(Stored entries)
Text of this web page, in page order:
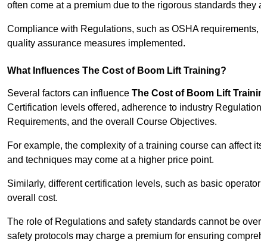
often come at a premium due to the rigorous standards they
Compliance with Regulations, such as OSHA
quality assurance measures implemented.
What Influences The Cost of Boom Lift Training?
Several factors can influence The Cost of Boom Lift
Certification levels offered, adherence to industry
Requirements, and the overall Course Objectives.
For example, the complexity of a training course can affect
and techniques may come at a higher price point.
Similarly, different certification levels, such as basic
overall cost.
The role of Regulations and safety standards cannot be
safety protocols may charge a premium for ensuring

■ **WHAT IS NEEDED**
Starting from the line that contains "Similarly, different certification", reproduce each line of the data exactly through the last one.

■ **SOLUTION FOR THIS PROBLEM**
Similarly, different certification levels, such as basic
overall cost.
The role of Regulations and safety standards cannot be
safety protocols may charge a premium for ensuring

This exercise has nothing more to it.